Clearly both the SUN Sparc Station and the Turbo C compiler regarded char as a signed data type applying sign extension when assigning the signed char c to the signed int si . The conversion from signed char c to unsigned int usi is more interesting. This took place in two stages the first being sign extension and the second being bit pattern preservation. On the IBM 6150 char is treated as an unsigned data type, both assignments using bit pattern preservation. The following program with forced signing of char further clarifies the point.

main()
{
	unsigned	char	uc;
	signed	char	sc;
	unsigned	int	ui;
	signed	int	si;
	uc = '\377';
	ui = uc;
	si = uc;
	printf("Conversion of unsigned char ui = %u si = %d\n",
				ui,si);
	sc = '\377';
	ui = sc;
	si = sc;
	printf("Conversion of signed char ui = %u si = %d\n",
				ui,si);
}
producing the output
Conversion of unsigned char ui = 255 si = 255
Conversion of signed char ui = 4294967295 si = -1
For the first line of output the variable "uc" is an unsigned char and the conversion of its value to either the signed int si or the unsigned int ui is by bit pattern preservation. For the second line of output the variable "sc" is a signed char and the conversion of its value to the signed int si is a simple case of sign extension whereas the conversion to the unsigned int ui is by sign extension followed by bit pattern preservation.

The distinction between signed and unsigned char data types only becomes significant when a char data type is used to hold a value with the most significant bit set. For the normal ASCII character set this will not happen, but if you are using extended ASCII character codes (e.g. the box drawing characters found on PCs) then the most significant bit will be set.

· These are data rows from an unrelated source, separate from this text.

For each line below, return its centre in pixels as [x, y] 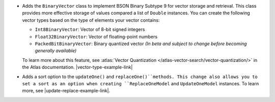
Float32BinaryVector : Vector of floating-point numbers [96, 37]
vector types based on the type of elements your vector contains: [91, 20]
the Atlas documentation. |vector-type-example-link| [77, 67]
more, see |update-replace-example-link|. [66, 91]
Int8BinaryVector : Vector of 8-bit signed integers [90, 29]
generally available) [56, 51]
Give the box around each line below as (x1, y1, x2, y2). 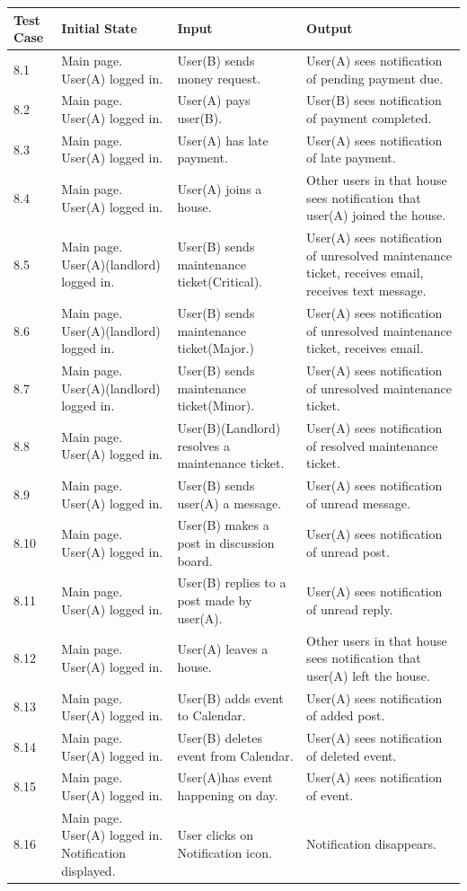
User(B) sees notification (306, 91, 442, 110)
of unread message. (306, 493, 410, 512)
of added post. (306, 706, 385, 725)
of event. (306, 786, 354, 804)
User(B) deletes (177, 728, 262, 746)
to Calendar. (177, 706, 246, 725)
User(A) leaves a (177, 640, 269, 658)
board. (177, 551, 213, 569)
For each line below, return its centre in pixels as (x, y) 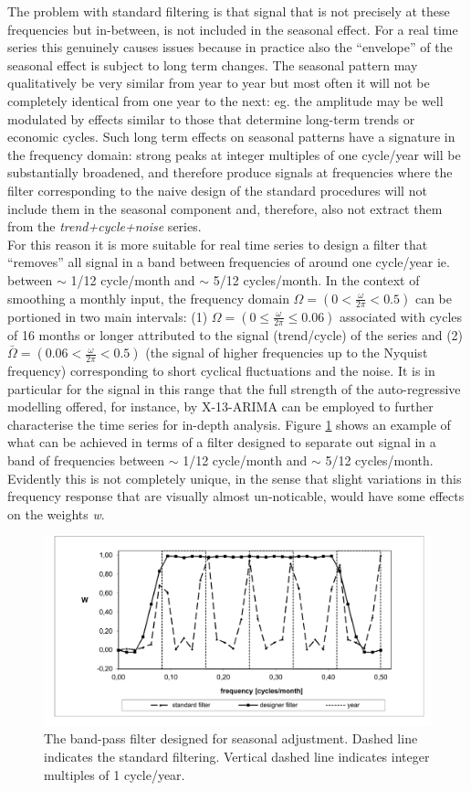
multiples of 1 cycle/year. (115, 774)
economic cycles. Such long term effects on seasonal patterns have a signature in (231, 137)
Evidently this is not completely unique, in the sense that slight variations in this (235, 478)
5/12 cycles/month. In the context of (316, 279)
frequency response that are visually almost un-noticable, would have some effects (236, 496)
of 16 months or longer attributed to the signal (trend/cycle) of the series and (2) (235, 334)
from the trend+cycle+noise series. (105, 226)
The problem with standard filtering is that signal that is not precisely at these (229, 11)
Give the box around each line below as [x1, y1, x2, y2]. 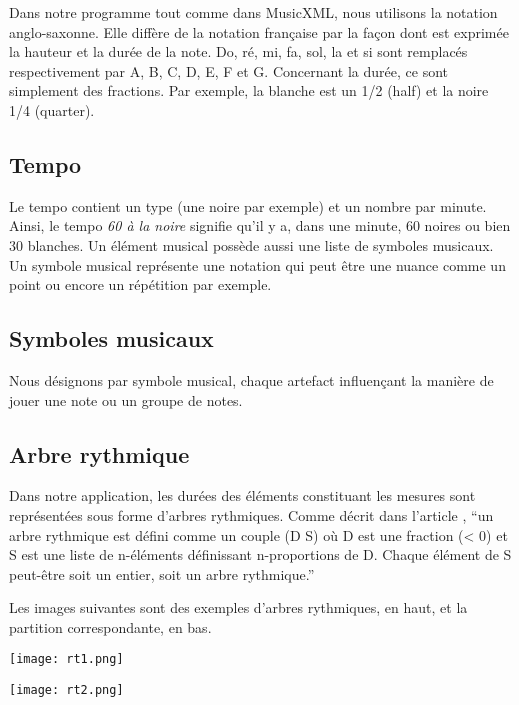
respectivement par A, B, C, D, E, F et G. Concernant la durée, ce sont [9, 60, 449, 81]
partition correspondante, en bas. [9, 616, 212, 637]
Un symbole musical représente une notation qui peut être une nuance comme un [9, 254, 506, 275]
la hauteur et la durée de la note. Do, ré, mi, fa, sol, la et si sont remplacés [9, 41, 468, 62]
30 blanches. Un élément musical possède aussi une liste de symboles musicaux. [9, 234, 494, 255]
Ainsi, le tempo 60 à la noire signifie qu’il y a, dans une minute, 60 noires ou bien [9, 215, 511, 236]
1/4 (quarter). [9, 99, 95, 120]
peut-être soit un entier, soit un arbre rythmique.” [9, 563, 315, 584]
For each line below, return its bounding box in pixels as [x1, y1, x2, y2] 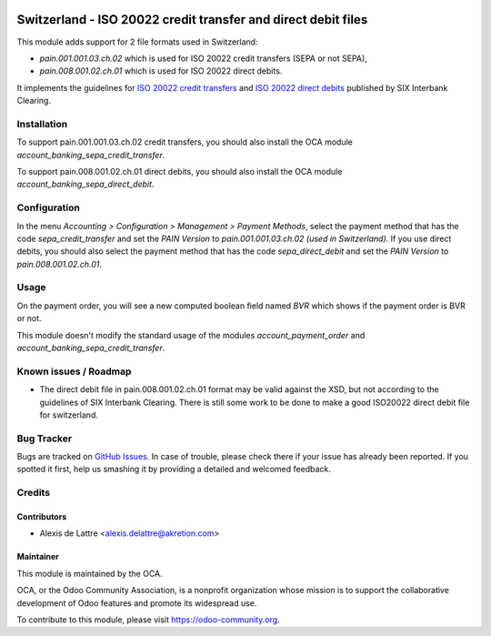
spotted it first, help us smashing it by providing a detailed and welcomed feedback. [16, 464, 331, 475]
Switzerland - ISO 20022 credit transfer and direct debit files [16, 12, 368, 27]
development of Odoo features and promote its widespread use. [16, 597, 257, 609]
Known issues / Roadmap [16, 365, 132, 378]
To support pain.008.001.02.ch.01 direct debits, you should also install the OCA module [16, 167, 343, 177]
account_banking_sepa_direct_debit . [16, 178, 155, 190]
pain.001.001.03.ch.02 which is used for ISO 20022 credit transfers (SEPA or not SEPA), [39, 53, 367, 64]
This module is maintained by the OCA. [16, 568, 163, 579]
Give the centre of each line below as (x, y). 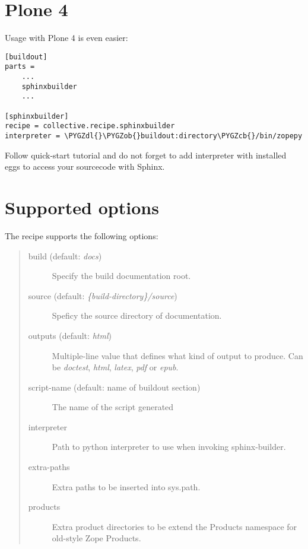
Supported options (82, 207)
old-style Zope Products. (96, 538)
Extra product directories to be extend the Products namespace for (174, 526)
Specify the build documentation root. (121, 276)
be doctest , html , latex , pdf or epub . (115, 367)
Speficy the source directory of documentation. (137, 315)
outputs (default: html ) (70, 335)
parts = (20, 67)
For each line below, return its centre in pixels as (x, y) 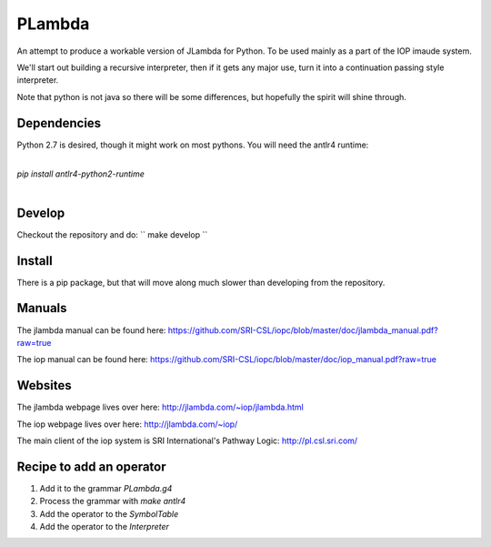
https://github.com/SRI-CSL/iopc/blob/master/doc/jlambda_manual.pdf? (303, 330)
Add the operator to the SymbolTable (109, 513)
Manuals (42, 308)
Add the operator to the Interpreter (105, 527)
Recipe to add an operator (92, 466)
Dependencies (59, 123)
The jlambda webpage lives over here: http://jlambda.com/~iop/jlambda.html (160, 407)
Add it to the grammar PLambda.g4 (106, 488)
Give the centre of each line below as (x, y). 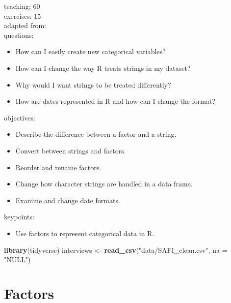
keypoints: (19, 217)
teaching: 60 (22, 6)
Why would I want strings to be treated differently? (93, 84)
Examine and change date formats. (68, 200)
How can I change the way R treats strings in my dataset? (103, 68)
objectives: (20, 117)
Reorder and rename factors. (58, 167)
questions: (19, 35)
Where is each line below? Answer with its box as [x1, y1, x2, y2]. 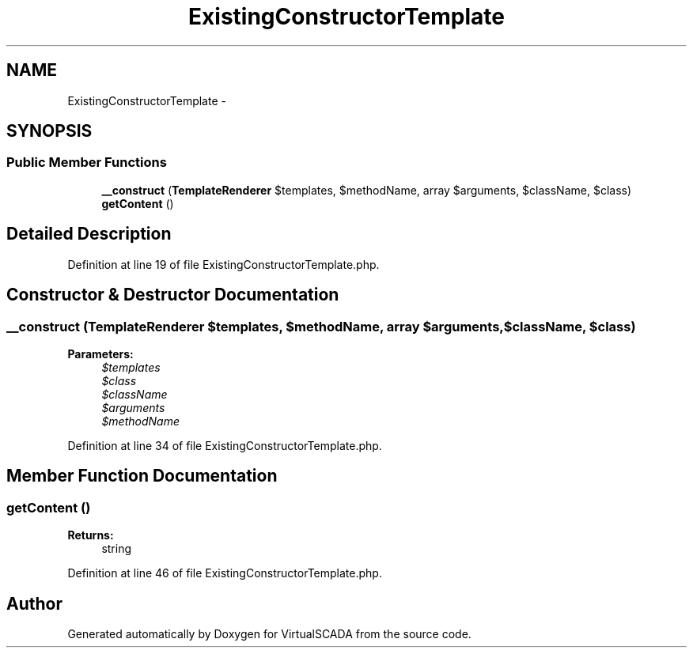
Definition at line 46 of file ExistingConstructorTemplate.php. [67, 566, 382, 580]
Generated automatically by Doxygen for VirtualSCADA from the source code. [67, 626, 471, 641]
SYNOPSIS [6, 121, 93, 142]
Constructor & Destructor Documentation [6, 285, 339, 305]
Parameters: [67, 346, 134, 361]
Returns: [67, 528, 114, 542]
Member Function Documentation [6, 466, 278, 486]
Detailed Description [6, 224, 172, 244]
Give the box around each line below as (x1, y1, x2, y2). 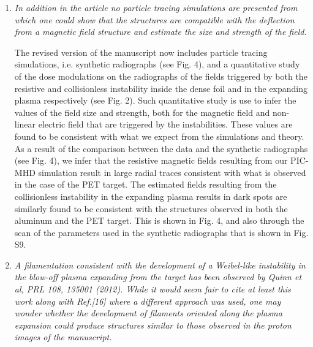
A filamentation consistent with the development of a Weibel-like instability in (14, 258, 306, 271)
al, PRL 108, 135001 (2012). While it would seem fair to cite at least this (14, 283, 291, 296)
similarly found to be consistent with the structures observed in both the (14, 202, 288, 215)
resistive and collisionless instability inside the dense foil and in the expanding (14, 82, 308, 94)
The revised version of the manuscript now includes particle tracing (14, 45, 268, 58)
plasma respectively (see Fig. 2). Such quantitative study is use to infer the (14, 94, 296, 107)
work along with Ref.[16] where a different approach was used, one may (14, 294, 281, 307)
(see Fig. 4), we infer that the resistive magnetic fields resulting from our (14, 154, 288, 167)
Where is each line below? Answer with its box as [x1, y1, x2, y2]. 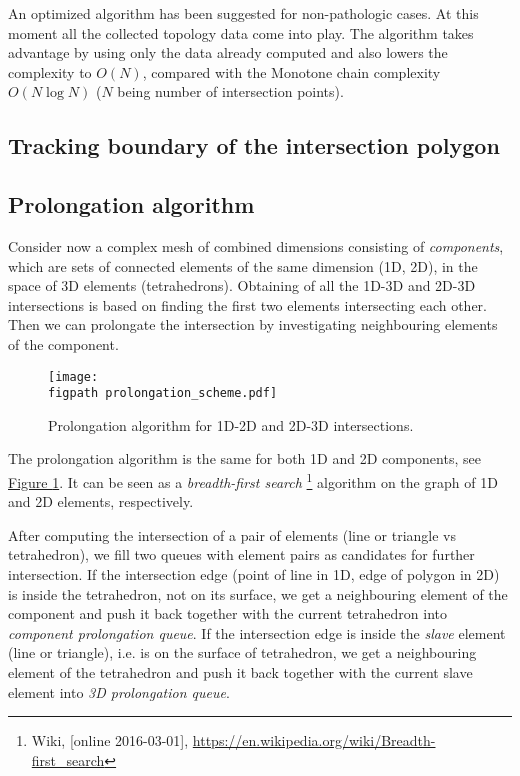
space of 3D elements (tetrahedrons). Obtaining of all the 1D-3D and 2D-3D [8, 275, 476, 296]
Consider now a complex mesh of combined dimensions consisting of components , [8, 235, 504, 256]
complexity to [8, 61, 92, 82]
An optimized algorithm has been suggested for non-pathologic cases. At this [8, 3, 479, 23]
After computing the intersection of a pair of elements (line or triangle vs [8, 524, 457, 545]
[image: [48, 369, 99, 384]
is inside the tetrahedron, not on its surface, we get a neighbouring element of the [8, 583, 508, 604]
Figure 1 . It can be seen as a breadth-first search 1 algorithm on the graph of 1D [8, 469, 498, 492]
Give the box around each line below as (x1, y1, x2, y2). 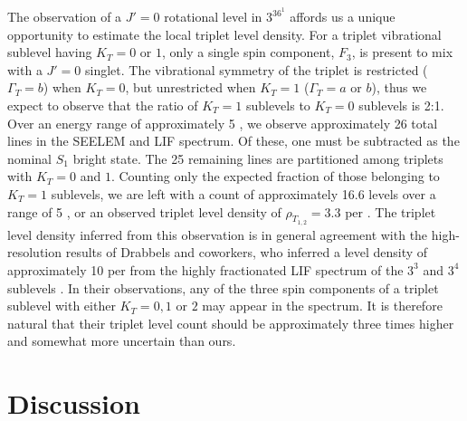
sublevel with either (7, 296, 116, 315)
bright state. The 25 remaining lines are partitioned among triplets (72, 148, 443, 167)
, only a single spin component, (161, 43, 335, 62)
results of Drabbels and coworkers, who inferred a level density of (65, 243, 428, 262)
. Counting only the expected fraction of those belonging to (110, 167, 440, 186)
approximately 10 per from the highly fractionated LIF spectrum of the (7, 260, 404, 279)
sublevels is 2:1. (358, 96, 444, 115)
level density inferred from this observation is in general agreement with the (7, 225, 428, 244)
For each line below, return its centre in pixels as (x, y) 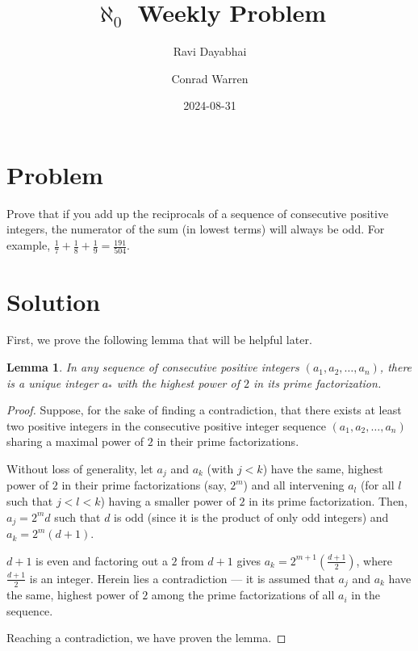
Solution (54, 301)
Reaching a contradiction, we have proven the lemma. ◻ (146, 638)
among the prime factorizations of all (243, 595)
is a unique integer (52, 382)
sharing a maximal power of (75, 441)
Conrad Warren (210, 78)
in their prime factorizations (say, (144, 485)
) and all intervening (294, 485)
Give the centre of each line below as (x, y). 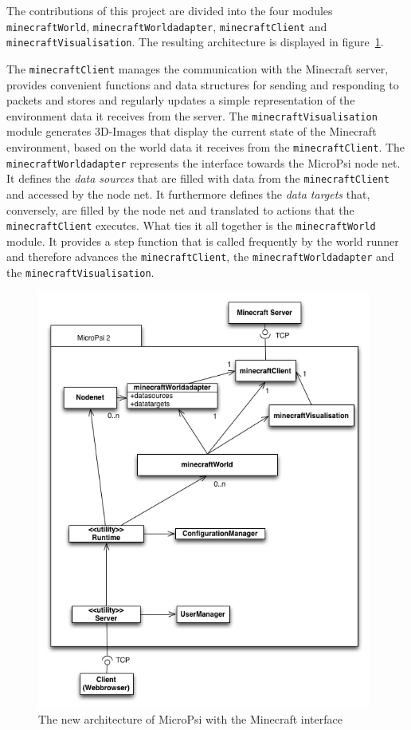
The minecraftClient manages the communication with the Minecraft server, (198, 68)
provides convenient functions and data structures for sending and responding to (203, 84)
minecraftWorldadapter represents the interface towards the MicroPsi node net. (204, 162)
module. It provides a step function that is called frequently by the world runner (203, 241)
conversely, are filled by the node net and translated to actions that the (180, 209)
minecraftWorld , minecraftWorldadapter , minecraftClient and (167, 26)
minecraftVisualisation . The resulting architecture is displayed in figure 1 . (195, 42)
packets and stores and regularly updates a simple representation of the (181, 100)
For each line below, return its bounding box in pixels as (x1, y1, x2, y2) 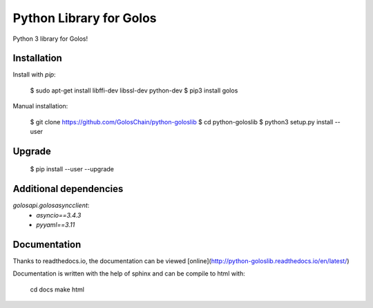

It is also quite common practice to use variables of type char to store small integer values.

And a final example.

main()
{
        unsigned        char    uc = '\377';
                        char    c = '\377';
        signed          char    sc = '\377';
        int     v1,v2,v3;
        v1 = 20 + uc;   /* unsigned arithmetic */
        v2 = 20 + c;    /* default */
        v3 = 20 + sc;   /* signed arithmetic */
        printf("v1 = %d v2 = %d v3 = %d\n",v1,v2,v3);
}
producing the output
v1 = 275 v2 = 19 v3 = 19
The most significant point here is the value of "v1". The expression

20 + uc

involves a signed integer (20) and an unsigned char (uc). The unsigned char has been converted to an unsigned int by bit pattern preservation and the signed integer 20 converted to an unsigned integer prior to the execution of the + operation.